*Task requirements*: What you write should be the line containing "Boiling point 2027°C, 3681°F, 2300" followed by every line after it to the end of the listing, exactly as given, and nothing more.

*Data in this exercise*:
- Opening Delimiter -

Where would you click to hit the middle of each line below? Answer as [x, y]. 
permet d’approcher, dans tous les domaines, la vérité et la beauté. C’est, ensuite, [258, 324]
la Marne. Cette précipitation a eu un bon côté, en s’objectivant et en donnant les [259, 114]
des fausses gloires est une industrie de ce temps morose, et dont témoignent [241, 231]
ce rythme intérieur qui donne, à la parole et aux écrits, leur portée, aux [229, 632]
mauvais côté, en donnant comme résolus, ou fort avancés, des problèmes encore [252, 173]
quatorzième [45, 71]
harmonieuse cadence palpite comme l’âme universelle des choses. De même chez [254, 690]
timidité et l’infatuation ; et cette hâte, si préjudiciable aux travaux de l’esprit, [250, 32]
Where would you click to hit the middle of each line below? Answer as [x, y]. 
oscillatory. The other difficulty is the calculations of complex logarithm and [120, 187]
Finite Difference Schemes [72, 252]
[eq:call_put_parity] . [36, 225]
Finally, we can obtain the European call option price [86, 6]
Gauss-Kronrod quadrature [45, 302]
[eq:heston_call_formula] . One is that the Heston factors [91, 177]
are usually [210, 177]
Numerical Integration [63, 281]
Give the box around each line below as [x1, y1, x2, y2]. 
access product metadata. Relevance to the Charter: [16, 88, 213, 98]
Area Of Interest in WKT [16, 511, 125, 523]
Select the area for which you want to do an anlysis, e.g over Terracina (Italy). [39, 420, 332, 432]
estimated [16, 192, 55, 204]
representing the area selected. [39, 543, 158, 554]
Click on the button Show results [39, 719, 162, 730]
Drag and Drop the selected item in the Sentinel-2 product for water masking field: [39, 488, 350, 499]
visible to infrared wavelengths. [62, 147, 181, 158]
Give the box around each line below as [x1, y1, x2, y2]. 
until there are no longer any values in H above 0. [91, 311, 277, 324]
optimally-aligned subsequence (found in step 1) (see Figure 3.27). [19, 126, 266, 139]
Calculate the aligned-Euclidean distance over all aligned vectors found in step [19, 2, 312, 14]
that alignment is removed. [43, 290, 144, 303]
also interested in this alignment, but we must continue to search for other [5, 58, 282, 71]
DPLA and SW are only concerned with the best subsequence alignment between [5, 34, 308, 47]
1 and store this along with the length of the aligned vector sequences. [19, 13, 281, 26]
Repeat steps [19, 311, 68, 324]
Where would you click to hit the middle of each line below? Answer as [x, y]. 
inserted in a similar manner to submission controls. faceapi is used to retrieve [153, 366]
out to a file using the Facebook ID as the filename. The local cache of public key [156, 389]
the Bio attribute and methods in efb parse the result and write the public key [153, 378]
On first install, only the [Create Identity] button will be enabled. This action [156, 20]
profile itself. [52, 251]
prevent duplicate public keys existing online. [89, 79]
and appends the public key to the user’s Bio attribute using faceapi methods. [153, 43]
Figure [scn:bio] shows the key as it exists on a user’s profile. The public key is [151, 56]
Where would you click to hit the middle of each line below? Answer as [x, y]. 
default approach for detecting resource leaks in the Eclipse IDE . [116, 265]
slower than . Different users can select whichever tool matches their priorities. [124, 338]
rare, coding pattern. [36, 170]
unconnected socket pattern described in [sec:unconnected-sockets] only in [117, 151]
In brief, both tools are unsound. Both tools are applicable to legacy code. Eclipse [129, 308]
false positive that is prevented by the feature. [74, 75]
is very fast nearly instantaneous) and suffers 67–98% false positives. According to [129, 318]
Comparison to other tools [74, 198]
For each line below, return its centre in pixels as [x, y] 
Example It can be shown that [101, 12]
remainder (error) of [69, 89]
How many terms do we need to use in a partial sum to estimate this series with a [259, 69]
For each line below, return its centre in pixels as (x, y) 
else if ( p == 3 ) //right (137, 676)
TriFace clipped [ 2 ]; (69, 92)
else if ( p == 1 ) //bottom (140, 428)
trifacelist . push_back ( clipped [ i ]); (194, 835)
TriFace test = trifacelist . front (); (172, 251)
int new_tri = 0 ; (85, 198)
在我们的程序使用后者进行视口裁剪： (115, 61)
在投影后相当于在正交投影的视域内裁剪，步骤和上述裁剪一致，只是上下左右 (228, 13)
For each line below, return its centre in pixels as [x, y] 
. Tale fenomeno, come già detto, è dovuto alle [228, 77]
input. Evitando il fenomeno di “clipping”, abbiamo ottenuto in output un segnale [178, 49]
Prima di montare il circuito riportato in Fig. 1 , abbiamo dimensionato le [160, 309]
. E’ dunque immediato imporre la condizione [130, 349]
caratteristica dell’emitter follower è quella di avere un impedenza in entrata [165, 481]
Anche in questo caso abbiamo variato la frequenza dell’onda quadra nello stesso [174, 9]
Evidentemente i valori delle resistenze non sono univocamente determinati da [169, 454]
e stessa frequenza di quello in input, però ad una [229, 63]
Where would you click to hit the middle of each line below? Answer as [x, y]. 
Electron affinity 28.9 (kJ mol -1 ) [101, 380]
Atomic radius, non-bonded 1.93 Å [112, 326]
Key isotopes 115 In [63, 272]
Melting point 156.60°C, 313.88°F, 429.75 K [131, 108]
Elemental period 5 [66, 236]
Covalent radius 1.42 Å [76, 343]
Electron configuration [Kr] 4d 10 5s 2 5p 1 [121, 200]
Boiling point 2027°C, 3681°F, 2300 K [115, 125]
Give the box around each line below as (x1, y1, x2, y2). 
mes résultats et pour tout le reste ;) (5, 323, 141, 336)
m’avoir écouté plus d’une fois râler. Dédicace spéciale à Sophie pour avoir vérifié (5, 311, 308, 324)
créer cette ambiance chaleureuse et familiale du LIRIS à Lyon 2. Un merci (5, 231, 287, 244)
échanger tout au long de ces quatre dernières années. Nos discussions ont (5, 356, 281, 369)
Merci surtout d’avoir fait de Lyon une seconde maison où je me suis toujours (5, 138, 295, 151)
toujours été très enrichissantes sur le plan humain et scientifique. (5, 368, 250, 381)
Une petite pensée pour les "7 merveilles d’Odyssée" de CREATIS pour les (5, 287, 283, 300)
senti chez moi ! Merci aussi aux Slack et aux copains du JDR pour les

- Closing Delimiter -

*Reply to the task*:
Boiling point 2027°C, 3681°F, 2300 K [115, 125]
Give the box around each line below as (x1, y1, x2, y2). 
mes résultats et pour tout le reste ;) (5, 323, 141, 336)
m’avoir écouté plus d’une fois râler. Dédicace spéciale à Sophie pour avoir vérifié (5, 311, 308, 324)
créer cette ambiance chaleureuse et familiale du LIRIS à Lyon 2. Un merci (5, 231, 287, 244)
échanger tout au long de ces quatre dernières années. Nos discussions ont (5, 356, 281, 369)
Merci surtout d’avoir fait de Lyon une seconde maison où je me suis toujours (5, 138, 295, 151)
toujours été très enrichissantes sur le plan humain et scientifique. (5, 368, 250, 381)
Une petite pensée pour les "7 merveilles d’Odyssée" de CREATIS pour les (5, 287, 283, 300)
senti chez moi ! Merci aussi aux Slack et aux copains du JDR pour les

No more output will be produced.